Although Deepgram provides a library of beginner speech recognition models you can use to get started unlocking your audio data, you can increase accuracy and adjust to complex use cases by model training using intermediate or advanced models powered by machine learning.
Deepgram accepts over 40 audio formats, which we use to establish a foundation for reliable learning patterns.
For optimal accuracy, provided data must be labeled to help a model organize it into patterns that produce a predictive response.
Data labeling is the process of detecting and tagging data to provide a learning basis for future data processing. The more labeled data you have, the more gains you can see in accuracy over time.
Labeling is both a science and an art.

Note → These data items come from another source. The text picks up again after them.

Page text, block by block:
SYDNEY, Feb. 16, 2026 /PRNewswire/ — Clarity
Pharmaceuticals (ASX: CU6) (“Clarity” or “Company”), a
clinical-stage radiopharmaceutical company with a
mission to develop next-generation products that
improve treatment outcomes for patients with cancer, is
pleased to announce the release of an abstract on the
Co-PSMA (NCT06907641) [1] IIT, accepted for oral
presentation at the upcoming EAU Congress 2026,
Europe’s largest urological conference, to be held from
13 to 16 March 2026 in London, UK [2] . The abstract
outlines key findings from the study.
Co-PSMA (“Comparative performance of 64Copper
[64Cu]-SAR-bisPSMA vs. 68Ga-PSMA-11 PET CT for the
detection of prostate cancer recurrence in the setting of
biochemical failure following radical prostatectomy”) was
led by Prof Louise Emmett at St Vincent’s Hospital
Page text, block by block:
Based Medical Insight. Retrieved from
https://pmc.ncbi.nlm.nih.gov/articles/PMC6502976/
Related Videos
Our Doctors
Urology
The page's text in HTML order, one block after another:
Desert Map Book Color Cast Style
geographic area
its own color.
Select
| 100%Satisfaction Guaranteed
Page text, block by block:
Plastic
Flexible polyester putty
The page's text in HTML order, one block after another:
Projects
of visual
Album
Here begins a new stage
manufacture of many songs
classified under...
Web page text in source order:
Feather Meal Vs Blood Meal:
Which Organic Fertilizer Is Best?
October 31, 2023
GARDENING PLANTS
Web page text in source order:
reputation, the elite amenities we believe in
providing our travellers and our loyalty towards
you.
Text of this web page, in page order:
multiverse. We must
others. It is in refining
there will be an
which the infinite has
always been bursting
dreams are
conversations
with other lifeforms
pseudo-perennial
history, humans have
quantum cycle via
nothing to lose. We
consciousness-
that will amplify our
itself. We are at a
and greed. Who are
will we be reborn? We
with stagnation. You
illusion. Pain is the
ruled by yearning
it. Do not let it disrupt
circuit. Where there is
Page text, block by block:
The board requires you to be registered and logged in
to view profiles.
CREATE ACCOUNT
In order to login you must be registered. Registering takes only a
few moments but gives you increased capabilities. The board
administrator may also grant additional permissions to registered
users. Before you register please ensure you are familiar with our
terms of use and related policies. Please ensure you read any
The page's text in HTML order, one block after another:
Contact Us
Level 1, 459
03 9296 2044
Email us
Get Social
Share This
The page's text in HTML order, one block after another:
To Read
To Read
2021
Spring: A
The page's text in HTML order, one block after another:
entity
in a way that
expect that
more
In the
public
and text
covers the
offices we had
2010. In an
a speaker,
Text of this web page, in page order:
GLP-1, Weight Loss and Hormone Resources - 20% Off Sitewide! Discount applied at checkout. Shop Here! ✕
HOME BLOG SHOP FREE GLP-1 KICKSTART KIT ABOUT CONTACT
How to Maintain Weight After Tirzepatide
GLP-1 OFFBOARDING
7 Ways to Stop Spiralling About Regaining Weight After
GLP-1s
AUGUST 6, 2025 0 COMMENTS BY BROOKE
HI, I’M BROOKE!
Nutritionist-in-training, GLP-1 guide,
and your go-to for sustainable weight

Labels used to identify data features must be informative, discriminating, and independent in order to produce a quality algorithm. A properly labeled dataset provides a ground truth that a model uses to check its predictions for accuracy and to continue refining its algorithm. Errors in data labeling impair the quality of the training dataset and the performance of any predictive models for which it’s used.

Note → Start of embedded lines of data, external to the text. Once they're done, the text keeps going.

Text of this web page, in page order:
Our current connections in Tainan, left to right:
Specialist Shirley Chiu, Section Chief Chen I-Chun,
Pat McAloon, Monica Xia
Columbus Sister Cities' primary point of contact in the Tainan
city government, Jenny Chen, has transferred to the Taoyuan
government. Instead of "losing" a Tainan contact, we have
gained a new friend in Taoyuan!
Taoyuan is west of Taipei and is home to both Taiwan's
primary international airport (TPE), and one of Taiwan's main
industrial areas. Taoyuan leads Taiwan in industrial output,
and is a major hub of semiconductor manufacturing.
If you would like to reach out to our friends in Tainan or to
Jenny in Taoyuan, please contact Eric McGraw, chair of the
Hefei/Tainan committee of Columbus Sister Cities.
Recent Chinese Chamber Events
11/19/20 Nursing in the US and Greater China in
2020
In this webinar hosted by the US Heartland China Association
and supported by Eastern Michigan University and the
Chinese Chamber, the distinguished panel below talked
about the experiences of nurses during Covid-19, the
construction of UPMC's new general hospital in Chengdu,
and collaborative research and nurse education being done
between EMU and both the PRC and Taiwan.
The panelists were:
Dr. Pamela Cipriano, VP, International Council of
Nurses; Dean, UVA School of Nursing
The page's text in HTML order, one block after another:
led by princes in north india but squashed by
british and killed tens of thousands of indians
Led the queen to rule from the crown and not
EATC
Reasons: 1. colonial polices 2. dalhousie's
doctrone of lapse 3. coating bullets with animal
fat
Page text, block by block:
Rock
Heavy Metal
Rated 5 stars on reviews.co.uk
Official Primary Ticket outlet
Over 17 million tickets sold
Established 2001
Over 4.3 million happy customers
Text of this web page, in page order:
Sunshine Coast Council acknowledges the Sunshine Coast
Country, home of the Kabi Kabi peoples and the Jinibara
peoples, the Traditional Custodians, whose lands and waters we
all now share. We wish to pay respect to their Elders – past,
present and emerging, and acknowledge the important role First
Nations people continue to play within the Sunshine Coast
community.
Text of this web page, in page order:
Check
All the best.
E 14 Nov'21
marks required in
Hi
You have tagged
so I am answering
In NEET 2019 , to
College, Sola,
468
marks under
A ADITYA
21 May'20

With Deepgram, you can upload pre-labeled files or label audio data as needed using provided state-of-the-art labeling tools while keeping your data on-premise. Alternatively, you can leverage our in-house transcription team to convert your audio or transcripts into training-ready datasets.
When your data is properly labeled, you can use it to incrementally improve your model’s ability to predict speech. This process is iterative with each cycle updating weights and biases in the dataset and moving the model’s predictive ability closer to the truth.
Unlike traditional automatic speech recognition systems, which are trained by meticulously editing sub-components of a data pipeline, our deep neural network improves with each data set it receives. Continuously train your model with the voice of your customers, and it will improve identification of sounds, and subsequently the words in new audio submitted.
Periodically during the training process, you should test your model against data that has been labeled but never used for training and evaluate how it performs against data it has not yet seen. During this process, you can tune parameters and measure your model’s learning rate, both of which play a role in how accurate the model can become and how long training takes. And thanks to our GPU supercomputer data centers and patented DNN inference architecture, you can analyze thousands of audio streams simultaneously, train multiple models, and compare the results.
Once you’re happy with your trained model, it’s time to use your model to transcribe audio via our APIs. Deepgram provides access to our APIs via the Cloud or on premise. To learn more, see Deployment Models.
Continue to upload audio, label data, train and improve models, and deploy from one location using our console and APIs. Deepgram also provides ways to monitor usage and request API keys.